▶ Records to use:
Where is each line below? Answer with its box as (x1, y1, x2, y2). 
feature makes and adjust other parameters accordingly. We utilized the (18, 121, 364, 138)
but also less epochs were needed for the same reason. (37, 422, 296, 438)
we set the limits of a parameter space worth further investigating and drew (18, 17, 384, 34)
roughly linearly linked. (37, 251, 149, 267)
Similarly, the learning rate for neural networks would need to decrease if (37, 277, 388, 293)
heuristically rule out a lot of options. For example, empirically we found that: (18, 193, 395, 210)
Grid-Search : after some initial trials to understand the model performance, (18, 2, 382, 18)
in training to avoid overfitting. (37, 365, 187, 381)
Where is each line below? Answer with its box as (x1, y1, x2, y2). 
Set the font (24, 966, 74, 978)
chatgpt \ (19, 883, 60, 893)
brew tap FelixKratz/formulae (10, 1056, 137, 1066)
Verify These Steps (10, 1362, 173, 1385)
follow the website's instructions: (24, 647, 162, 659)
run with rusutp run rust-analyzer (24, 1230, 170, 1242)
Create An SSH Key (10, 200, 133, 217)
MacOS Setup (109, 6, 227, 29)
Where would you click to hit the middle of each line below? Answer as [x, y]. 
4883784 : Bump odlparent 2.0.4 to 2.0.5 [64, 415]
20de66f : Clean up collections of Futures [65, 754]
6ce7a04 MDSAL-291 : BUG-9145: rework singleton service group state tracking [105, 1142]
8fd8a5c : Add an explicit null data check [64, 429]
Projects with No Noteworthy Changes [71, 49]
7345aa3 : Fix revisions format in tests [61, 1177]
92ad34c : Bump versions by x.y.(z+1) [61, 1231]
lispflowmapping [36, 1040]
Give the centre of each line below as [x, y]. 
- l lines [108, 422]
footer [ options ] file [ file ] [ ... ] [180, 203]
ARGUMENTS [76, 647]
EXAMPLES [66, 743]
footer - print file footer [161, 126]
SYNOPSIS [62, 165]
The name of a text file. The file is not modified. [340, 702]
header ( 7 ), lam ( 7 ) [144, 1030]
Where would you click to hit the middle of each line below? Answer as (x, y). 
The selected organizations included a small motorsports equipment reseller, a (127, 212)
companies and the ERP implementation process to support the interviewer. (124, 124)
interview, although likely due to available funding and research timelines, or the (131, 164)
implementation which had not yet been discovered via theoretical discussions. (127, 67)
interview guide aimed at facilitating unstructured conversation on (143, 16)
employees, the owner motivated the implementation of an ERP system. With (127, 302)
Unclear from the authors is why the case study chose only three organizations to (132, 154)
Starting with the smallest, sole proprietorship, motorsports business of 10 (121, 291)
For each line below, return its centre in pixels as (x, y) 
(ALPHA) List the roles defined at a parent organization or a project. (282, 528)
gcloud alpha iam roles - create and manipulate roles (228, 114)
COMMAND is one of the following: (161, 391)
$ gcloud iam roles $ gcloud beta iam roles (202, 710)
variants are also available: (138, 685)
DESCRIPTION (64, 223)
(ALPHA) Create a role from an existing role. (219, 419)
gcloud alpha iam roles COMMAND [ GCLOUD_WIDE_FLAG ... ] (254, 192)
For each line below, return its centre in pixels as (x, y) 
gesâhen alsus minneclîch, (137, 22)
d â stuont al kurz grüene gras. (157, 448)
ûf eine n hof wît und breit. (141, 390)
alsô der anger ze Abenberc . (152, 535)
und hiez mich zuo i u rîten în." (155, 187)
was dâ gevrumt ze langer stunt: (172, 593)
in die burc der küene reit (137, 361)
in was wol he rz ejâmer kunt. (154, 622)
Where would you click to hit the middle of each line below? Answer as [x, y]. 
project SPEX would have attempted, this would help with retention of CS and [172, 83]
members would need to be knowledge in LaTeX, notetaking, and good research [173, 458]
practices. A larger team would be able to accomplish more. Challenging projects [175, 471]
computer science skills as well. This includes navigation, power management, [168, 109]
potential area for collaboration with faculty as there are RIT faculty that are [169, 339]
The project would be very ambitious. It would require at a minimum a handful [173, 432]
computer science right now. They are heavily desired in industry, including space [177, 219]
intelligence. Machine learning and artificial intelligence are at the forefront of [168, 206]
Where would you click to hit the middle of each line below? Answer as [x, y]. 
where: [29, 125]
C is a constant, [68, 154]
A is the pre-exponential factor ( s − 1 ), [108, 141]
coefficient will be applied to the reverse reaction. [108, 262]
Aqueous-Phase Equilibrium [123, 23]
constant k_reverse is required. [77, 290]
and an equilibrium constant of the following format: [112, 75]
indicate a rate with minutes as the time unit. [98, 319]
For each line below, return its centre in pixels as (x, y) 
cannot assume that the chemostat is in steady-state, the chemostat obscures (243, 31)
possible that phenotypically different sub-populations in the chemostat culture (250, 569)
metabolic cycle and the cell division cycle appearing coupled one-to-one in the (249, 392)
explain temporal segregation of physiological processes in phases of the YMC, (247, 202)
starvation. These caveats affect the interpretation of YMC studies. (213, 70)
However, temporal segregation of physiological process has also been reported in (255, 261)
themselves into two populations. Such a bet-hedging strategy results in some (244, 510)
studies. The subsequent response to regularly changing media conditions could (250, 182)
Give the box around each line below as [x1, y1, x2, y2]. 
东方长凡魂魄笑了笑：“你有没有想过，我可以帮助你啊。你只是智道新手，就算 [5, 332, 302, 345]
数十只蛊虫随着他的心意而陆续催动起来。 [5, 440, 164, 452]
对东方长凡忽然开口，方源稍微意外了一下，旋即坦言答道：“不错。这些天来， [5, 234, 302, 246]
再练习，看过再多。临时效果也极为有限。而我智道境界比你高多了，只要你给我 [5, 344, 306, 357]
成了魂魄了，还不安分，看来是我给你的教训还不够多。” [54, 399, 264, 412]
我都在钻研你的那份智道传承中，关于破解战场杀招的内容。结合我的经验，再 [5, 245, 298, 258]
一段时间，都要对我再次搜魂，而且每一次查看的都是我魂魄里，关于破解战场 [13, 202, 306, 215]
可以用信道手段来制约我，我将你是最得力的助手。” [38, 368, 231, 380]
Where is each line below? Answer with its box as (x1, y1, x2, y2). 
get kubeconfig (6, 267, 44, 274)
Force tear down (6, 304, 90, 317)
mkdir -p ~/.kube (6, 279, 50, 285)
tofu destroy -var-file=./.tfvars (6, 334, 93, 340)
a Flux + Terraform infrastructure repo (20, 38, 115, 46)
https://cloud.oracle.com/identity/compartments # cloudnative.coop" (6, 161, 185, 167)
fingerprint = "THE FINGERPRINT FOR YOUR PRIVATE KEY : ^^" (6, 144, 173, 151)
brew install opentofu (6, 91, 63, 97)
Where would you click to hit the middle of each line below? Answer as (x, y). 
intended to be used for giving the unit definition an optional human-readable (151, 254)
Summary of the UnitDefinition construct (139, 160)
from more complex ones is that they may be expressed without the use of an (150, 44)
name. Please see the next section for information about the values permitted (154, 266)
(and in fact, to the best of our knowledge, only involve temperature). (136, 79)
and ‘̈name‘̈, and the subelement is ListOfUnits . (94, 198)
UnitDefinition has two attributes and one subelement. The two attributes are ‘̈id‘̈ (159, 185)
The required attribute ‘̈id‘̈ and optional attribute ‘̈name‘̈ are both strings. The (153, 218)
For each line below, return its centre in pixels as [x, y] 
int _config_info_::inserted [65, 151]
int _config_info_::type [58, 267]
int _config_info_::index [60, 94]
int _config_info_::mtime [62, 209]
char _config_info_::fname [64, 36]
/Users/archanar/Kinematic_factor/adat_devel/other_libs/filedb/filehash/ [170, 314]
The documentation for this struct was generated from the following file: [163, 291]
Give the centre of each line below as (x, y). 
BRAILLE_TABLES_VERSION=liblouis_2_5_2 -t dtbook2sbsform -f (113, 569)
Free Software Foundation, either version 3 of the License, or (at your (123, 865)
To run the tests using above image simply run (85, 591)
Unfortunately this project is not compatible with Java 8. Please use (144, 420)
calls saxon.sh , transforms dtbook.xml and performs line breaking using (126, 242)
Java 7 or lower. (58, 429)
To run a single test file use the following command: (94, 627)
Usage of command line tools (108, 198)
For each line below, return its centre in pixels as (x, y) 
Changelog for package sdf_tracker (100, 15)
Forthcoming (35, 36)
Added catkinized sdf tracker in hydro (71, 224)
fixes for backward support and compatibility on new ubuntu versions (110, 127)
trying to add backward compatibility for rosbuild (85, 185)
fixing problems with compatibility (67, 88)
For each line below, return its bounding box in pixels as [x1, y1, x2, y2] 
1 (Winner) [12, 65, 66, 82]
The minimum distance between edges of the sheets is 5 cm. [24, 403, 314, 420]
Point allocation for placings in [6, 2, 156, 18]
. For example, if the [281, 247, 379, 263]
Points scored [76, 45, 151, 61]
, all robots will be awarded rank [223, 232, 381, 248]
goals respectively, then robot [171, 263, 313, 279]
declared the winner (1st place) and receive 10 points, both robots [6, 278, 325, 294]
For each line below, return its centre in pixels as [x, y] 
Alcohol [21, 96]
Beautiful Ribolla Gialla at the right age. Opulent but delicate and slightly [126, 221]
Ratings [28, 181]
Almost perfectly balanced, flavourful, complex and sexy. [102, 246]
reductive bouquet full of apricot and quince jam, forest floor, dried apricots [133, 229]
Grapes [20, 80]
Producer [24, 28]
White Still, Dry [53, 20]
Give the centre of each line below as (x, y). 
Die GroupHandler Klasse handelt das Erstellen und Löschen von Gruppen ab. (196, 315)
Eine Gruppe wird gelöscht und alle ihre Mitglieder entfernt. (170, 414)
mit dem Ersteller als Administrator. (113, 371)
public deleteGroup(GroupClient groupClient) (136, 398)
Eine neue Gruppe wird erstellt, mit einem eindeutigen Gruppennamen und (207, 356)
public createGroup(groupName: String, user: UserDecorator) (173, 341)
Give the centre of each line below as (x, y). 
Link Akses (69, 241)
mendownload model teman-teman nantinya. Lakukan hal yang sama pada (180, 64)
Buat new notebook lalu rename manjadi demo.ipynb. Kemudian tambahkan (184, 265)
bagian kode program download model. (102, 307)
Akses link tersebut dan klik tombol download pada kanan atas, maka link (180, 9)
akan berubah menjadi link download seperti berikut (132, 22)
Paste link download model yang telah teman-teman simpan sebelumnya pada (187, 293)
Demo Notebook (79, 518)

▶ Exercise details: What are the lines from the one with "public createGroup(groupName: String, user: UserDecorator)" through the last line of the records above? Quote them exactly and add nothing.

▶ Answer section:
public createGroup(groupName: String, user: UserDecorator) (173, 341)
Give the centre of each line below as (x, y). 
Link Akses (69, 241)
mendownload model teman-teman nantinya. Lakukan hal yang sama pada (180, 64)
Buat new notebook lalu rename manjadi demo.ipynb. Kemudian tambahkan (184, 265)
bagian kode program download model. (102, 307)
Akses link tersebut dan klik tombol download pada kanan atas, maka link (180, 9)
akan berubah menjadi link download seperti berikut (132, 22)
Paste link download model yang telah teman-teman simpan sebelumnya pada (187, 293)
Demo Notebook (79, 518)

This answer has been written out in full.